After installing NSight tonight it gave a tip to disable "WDDM TDR" because when debugging on the GPU it will constantly reset the graphics card after 2 seconds when stopped at a breakpoint.

This isn't something you need NSight to do though. There is a registery edit you can do, check out this Microsoft documentation http://msdn.microsoft.com/en-us/windows/hardware/gg487368 It happens to be for Vista SP1 but if your using Win7 it should also apply. My recommendation is to adjust the timeout to something greater than 2 seconds. Disabling it completely seems harsh to me as it can actually lock up your machine if you accidently write a endless loop or something like that.

Coordinator
Dec 29, 2011 at 10:20 AM

That's a fair enough tip if you will be the only one using your application, but generally if your kernel function is taking so long then you should also ask if the algorithm can be better implemented. 

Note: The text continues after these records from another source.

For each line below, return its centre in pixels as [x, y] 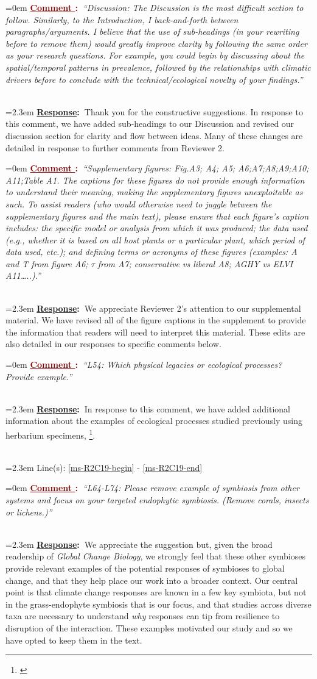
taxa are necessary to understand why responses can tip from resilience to [143, 616]
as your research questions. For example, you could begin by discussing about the [155, 55]
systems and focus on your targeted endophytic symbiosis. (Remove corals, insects [157, 500]
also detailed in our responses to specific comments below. [113, 344]
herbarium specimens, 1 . [51, 434]
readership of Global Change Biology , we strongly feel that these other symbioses [155, 556]
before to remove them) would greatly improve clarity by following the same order [156, 43]
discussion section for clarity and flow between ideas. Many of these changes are [154, 135]
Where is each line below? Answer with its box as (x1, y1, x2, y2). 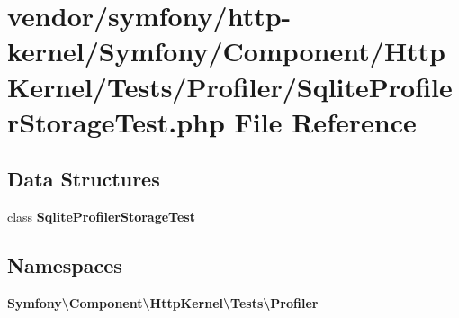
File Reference (234, 103, 417, 140)
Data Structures (7, 165, 160, 193)
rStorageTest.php (7, 103, 225, 140)
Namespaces (7, 251, 122, 279)
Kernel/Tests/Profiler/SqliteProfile (7, 68, 453, 104)
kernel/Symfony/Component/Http (7, 32, 446, 69)
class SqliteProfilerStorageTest (7, 207, 195, 226)
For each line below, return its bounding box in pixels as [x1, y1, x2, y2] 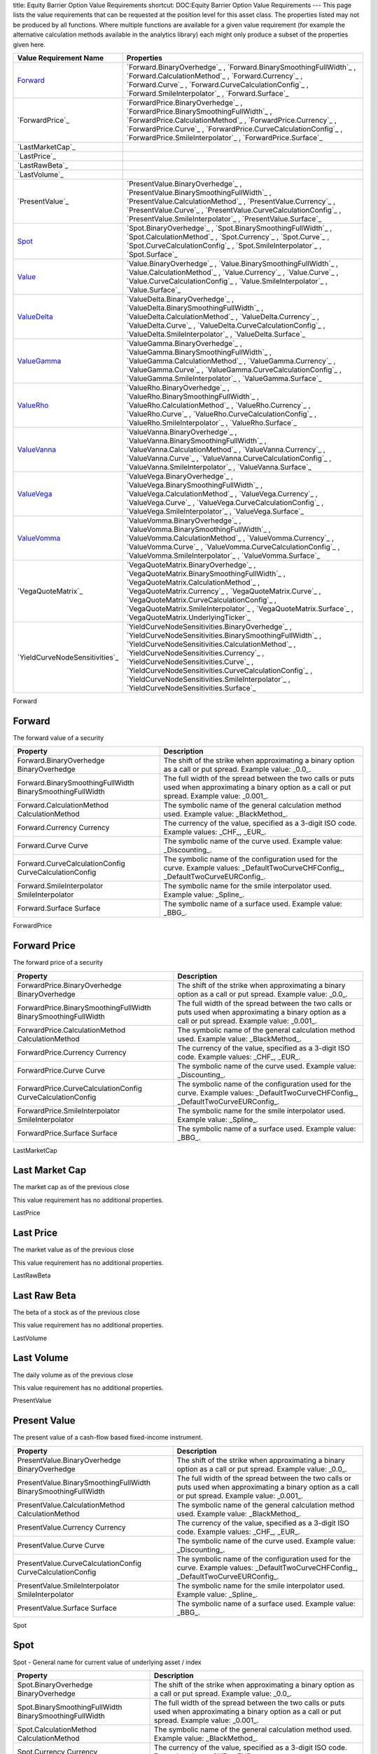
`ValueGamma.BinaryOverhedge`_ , [126, 338, 242, 348]
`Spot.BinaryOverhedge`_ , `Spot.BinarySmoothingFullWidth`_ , [126, 223, 332, 233]
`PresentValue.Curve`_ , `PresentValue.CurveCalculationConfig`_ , [126, 205, 342, 215]
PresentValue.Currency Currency [17, 1522, 126, 1532]
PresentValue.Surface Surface [17, 1603, 117, 1613]
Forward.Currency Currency [17, 823, 110, 833]
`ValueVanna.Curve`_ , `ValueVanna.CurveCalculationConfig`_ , [126, 453, 332, 463]
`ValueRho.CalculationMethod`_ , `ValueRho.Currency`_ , [126, 400, 311, 410]
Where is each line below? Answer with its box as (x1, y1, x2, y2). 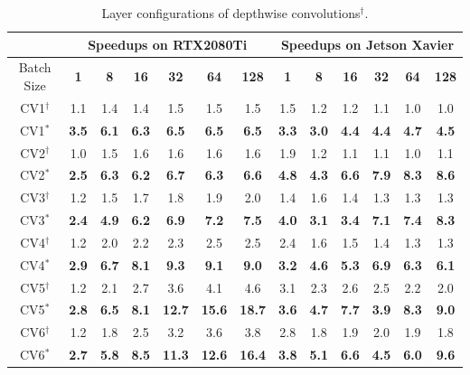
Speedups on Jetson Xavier (280, 34, 455, 53)
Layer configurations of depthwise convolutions (101, 4, 361, 22)
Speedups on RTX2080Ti (88, 34, 248, 53)
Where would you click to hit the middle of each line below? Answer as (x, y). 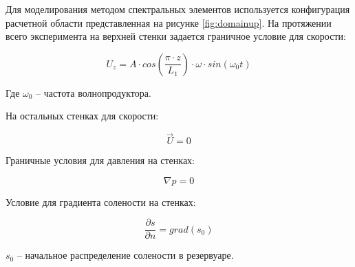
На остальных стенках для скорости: (82, 116)
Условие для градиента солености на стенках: (101, 201)
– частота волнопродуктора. (94, 92)
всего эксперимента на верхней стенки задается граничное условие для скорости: (176, 36)
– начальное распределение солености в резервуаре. (125, 255)
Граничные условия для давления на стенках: (100, 160)
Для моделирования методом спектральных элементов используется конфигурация (178, 9)
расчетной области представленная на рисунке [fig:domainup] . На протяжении (169, 22)
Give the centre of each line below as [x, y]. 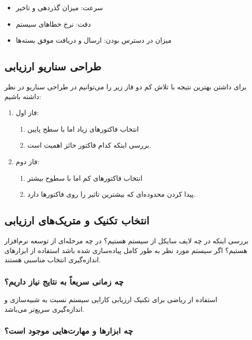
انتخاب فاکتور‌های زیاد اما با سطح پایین [83, 128]
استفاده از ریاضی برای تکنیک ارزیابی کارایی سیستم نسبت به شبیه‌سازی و [111, 299]
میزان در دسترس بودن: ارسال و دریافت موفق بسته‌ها [94, 40]
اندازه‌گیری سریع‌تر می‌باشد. [44, 309]
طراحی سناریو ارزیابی [53, 66]
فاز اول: [27, 112]
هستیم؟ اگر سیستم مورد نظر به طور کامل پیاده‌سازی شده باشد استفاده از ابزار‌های [126, 250]
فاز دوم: [27, 161]

By the way you can use NSight with CUDAfy fairly easily, see: http://www.hybriddsp.com/Support/CudafyTutorials/UsingtheNVIDIANSightDebugger.aspx

 

Jan 3, 2012 at 4:58 AM

The problem is that reading from memory takes time. More than 2 seconds.

Why so long runs _gpu.CopyFromDevice(dev_par, result); ?

Jan 3, 2012 at 5:05 AM

Did the tip I mentioned work for you?

Coordinator
Jan 3, 2012 at 5:42 AM

Kernel calls are asynchronous, so do not put CPU side timing code around it since this will make no sense.  The CopyFromDevice routine will be performed after the launch, therefore appearing to take all the time.  Try using the gpu timing methods or running your code through NVIDIA Visual Compute tool - it's trivial to use and powerful.

Jan 3, 2012 at 6:53 AM
xer21 wrote:

Did the tip I mentioned work for you?

I tried, but did not help

Jan 3, 2012 at 6:59 AM
NickKopp wrote:

Kernel calls are asynchronous, so do not put CPU side timing code around it since this will make no sense.  The CopyFromDevice routine will be performed after the launch, therefore appearing to take all the time.  Try using the gpu timing methods or running your code through NVIDIA Visual Compute tool - it's trivial to use and powerful.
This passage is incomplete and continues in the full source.